▶ [How to complete this task]: Your task is to restate exactly the lines from the one holding "Quick check: the purlin at (1256, 44)" to the end of the entries below, inclusive.

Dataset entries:
────────────────

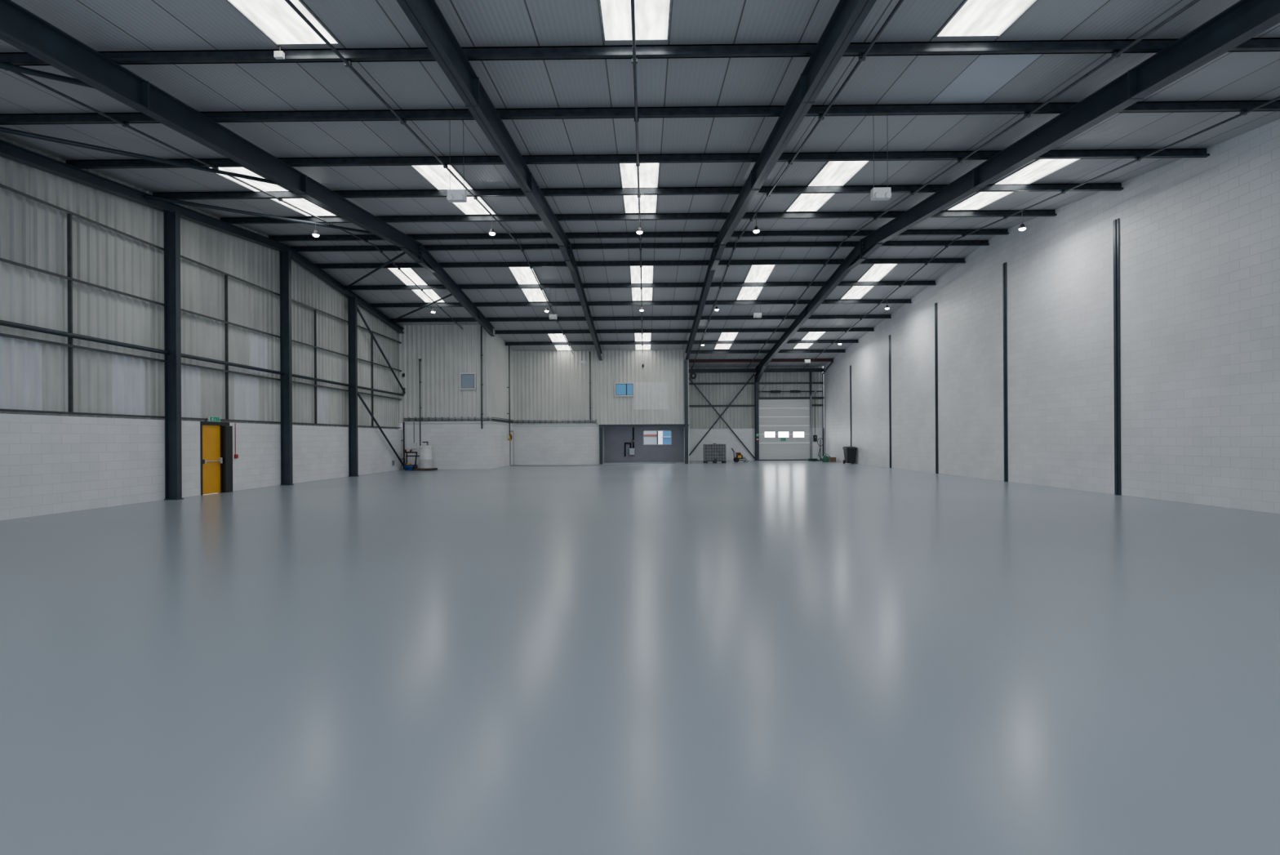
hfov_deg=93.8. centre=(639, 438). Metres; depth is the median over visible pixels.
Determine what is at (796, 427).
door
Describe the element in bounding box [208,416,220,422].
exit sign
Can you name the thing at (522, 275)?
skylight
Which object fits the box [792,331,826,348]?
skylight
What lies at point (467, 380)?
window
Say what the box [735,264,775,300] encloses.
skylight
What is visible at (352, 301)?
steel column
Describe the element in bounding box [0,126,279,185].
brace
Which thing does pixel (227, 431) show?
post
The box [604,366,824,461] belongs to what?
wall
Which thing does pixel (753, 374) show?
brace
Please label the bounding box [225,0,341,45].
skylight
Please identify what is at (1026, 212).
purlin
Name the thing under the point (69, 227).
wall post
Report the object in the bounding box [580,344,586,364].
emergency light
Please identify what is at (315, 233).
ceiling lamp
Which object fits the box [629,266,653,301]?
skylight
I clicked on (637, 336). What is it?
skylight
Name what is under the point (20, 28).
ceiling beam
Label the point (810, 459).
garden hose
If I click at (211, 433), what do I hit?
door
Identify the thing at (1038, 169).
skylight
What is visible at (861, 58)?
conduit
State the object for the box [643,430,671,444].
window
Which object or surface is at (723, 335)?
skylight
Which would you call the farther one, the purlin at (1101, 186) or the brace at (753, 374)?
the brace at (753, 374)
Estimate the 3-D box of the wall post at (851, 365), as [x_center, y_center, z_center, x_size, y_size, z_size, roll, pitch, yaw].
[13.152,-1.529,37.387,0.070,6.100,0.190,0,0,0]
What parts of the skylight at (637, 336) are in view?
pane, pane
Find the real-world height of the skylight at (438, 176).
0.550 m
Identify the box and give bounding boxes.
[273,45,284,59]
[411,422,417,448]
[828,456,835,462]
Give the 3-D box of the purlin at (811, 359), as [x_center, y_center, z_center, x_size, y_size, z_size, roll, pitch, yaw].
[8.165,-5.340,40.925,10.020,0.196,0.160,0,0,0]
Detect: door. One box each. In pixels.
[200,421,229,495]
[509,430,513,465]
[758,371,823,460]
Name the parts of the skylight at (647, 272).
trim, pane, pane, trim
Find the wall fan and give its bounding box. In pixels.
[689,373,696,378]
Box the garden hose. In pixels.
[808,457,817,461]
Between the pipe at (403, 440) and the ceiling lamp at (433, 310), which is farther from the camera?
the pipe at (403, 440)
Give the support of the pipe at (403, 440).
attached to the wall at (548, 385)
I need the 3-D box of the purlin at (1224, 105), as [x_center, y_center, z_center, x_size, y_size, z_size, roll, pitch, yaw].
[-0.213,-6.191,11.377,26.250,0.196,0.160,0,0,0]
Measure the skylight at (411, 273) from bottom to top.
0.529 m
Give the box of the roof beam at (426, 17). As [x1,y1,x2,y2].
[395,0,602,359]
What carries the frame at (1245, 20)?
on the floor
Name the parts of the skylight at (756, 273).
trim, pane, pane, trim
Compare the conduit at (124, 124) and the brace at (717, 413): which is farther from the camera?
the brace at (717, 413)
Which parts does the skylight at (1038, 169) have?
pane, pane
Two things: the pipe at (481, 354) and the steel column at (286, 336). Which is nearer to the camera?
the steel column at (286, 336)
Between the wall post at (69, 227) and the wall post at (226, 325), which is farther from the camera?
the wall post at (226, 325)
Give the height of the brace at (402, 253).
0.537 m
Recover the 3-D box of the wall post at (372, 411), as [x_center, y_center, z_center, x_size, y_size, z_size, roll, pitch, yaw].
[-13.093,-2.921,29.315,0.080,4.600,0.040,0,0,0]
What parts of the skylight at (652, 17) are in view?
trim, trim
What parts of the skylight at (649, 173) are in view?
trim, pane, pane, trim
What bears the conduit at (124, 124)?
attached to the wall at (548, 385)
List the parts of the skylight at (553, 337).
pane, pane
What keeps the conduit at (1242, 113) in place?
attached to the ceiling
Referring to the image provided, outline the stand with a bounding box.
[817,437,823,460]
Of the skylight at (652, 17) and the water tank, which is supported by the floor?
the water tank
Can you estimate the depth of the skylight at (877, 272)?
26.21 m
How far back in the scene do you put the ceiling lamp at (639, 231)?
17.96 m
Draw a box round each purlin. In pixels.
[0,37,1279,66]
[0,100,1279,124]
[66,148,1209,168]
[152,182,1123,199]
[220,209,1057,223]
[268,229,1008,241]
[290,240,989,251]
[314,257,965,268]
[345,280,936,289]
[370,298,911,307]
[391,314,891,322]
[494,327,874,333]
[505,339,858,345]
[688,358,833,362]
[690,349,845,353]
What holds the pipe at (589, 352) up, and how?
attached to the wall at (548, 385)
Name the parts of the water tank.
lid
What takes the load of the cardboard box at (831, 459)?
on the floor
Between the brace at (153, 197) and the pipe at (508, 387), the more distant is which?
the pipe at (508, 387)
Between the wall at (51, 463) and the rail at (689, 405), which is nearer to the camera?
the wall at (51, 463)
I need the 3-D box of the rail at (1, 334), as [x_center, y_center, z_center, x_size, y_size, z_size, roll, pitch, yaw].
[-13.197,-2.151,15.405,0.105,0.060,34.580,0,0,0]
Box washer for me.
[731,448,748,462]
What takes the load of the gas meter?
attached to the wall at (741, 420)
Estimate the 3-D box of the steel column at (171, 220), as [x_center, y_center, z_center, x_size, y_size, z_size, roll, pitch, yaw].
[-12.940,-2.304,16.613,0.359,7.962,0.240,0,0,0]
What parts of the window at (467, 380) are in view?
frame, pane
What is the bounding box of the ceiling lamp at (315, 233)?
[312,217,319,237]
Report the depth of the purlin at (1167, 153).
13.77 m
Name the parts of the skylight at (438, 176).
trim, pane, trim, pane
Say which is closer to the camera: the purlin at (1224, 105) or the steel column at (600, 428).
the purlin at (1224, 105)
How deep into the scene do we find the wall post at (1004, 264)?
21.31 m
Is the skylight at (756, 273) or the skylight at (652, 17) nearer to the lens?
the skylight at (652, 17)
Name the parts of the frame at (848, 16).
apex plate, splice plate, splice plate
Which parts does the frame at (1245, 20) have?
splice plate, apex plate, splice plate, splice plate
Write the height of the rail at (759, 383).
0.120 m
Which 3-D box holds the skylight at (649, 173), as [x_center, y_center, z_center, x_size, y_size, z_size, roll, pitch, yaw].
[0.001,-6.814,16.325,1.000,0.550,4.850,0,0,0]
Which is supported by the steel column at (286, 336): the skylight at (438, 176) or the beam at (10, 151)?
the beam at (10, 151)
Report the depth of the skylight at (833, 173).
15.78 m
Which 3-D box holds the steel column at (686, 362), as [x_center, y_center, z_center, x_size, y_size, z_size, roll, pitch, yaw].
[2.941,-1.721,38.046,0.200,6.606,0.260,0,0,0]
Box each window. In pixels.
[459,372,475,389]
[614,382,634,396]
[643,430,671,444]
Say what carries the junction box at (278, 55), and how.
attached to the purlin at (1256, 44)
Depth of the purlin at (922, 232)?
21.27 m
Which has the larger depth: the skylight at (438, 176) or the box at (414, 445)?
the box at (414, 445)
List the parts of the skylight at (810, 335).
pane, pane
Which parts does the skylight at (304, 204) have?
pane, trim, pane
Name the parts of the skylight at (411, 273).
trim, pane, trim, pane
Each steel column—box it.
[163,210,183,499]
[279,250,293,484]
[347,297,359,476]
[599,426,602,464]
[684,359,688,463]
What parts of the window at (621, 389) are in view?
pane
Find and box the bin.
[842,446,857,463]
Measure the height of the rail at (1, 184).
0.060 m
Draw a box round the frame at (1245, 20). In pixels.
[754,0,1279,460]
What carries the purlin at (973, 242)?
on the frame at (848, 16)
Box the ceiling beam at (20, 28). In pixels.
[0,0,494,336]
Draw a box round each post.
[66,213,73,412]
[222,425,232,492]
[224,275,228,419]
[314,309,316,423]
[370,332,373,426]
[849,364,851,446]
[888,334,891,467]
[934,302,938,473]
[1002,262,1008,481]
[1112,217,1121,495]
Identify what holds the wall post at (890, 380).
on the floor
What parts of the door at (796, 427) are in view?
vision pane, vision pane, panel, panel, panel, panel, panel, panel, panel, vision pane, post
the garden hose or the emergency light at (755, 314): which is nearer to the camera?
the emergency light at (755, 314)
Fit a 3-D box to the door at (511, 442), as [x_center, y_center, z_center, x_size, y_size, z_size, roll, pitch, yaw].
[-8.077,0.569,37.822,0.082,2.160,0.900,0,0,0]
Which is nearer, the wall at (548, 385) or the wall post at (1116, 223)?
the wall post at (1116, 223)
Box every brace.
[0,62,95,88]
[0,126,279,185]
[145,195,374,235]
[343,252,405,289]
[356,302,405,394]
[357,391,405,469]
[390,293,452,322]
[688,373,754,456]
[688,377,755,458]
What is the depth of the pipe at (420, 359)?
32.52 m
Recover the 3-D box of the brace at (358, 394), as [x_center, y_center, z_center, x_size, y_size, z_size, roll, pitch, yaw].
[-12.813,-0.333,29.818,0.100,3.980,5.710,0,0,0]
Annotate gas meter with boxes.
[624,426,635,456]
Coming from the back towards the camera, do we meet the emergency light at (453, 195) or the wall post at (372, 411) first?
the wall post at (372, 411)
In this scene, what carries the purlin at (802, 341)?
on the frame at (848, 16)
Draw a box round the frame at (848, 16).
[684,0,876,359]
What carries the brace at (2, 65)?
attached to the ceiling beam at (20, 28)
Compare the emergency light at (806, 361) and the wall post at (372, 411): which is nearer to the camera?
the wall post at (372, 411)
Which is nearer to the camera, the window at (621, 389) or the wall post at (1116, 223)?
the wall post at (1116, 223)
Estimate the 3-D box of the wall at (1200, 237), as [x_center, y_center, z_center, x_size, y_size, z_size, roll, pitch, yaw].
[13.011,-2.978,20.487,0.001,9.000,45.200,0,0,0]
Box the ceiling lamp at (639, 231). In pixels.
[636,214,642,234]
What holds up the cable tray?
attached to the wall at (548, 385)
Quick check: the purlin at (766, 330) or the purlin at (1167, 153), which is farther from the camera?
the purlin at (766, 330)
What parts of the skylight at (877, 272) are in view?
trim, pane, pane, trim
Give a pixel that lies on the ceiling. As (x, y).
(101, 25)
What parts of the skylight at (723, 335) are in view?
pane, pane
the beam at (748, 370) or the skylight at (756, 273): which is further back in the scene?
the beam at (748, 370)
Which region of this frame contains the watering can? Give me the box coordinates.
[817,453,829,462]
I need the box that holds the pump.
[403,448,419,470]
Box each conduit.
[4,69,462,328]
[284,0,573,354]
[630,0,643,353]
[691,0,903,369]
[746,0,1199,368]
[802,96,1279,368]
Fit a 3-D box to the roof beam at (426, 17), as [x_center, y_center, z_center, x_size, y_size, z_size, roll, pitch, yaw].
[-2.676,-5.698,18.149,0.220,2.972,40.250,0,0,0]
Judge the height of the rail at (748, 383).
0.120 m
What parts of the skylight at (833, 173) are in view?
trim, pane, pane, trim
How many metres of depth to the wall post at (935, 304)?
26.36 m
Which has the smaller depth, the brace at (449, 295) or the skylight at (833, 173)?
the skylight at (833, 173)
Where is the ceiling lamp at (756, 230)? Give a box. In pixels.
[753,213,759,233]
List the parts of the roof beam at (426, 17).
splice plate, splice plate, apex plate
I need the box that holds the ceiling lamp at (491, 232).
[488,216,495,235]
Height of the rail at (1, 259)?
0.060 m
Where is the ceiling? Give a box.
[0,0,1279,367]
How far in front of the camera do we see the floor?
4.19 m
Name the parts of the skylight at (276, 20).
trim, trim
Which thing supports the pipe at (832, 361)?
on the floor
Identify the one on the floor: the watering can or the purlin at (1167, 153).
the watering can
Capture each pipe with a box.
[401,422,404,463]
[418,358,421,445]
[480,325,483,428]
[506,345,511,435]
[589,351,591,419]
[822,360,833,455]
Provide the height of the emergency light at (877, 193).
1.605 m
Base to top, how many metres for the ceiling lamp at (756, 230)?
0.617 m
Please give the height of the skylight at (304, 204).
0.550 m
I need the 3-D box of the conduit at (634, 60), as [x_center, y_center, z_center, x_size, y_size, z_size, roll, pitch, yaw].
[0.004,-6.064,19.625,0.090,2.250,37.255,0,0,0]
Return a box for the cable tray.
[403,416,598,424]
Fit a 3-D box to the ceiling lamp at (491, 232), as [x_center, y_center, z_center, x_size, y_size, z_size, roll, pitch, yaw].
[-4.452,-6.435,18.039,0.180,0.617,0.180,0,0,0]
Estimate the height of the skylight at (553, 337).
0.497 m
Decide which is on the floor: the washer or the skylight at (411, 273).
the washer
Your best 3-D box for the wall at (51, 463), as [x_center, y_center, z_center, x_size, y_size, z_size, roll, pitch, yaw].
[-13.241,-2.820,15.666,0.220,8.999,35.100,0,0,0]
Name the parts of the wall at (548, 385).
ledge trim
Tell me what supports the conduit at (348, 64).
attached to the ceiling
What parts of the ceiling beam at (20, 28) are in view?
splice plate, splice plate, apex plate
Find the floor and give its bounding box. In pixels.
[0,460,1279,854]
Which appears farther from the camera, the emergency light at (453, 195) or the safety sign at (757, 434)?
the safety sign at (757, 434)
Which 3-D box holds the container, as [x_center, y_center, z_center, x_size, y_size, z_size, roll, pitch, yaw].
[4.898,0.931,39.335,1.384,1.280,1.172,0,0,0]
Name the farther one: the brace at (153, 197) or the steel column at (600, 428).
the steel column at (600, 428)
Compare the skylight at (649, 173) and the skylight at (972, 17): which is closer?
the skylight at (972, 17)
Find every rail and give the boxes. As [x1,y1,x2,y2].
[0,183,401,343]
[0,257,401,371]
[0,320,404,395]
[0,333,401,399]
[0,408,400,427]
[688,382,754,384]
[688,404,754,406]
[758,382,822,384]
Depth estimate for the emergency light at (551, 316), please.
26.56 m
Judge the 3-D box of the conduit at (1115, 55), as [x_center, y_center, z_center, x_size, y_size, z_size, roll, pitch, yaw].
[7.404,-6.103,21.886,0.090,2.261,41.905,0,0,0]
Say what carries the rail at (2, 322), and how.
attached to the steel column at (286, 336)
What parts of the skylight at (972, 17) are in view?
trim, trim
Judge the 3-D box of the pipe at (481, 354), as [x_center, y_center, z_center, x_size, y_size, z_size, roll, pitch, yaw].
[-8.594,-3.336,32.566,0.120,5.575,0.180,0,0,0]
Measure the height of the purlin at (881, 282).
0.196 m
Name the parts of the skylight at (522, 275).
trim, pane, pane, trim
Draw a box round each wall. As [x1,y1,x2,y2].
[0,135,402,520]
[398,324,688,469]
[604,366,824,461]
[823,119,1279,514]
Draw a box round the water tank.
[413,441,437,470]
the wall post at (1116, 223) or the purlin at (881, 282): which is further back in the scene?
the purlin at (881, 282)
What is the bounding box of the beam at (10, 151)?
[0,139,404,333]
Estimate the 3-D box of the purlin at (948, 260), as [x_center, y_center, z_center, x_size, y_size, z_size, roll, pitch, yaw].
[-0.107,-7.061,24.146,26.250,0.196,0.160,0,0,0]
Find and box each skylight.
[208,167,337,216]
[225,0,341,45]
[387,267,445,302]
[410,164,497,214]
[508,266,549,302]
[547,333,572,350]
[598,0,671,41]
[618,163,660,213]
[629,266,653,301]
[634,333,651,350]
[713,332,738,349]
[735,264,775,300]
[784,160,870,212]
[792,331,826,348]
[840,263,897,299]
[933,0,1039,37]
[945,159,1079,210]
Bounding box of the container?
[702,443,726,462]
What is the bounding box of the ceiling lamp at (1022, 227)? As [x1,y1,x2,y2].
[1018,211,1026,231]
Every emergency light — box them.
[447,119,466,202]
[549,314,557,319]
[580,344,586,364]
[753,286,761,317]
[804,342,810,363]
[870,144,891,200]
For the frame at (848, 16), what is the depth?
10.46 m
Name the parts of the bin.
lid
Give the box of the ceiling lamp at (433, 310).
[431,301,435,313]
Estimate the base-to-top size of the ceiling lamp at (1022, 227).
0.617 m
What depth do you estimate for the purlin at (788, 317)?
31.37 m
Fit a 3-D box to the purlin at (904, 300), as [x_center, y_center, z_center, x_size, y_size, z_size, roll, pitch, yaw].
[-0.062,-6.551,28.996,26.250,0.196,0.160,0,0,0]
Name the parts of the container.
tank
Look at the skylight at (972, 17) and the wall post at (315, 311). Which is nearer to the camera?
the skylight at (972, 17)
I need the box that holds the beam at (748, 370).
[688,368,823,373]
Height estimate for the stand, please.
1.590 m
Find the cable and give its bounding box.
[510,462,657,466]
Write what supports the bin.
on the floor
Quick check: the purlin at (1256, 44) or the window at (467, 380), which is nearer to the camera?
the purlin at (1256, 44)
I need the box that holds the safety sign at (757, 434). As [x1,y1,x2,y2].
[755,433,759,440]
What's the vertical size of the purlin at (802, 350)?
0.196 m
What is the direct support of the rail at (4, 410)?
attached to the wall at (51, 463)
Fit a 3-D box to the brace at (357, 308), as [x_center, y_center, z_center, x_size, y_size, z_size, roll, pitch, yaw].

────────────────

▶ [Solution to this exercise]:
Quick check: the purlin at (1256, 44) or the window at (467, 380), which is nearer to the camera?
the purlin at (1256, 44)
I need the box that holds the safety sign at (757, 434). As [x1,y1,x2,y2].
[755,433,759,440]
What's the vertical size of the purlin at (802, 350)?
0.196 m
What is the direct support of the rail at (4, 410)?
attached to the wall at (51, 463)
Fit a 3-D box to the brace at (357, 308), as [x_center, y_center, z_center, x_size, y_size, z_size, roll, pitch, yaw].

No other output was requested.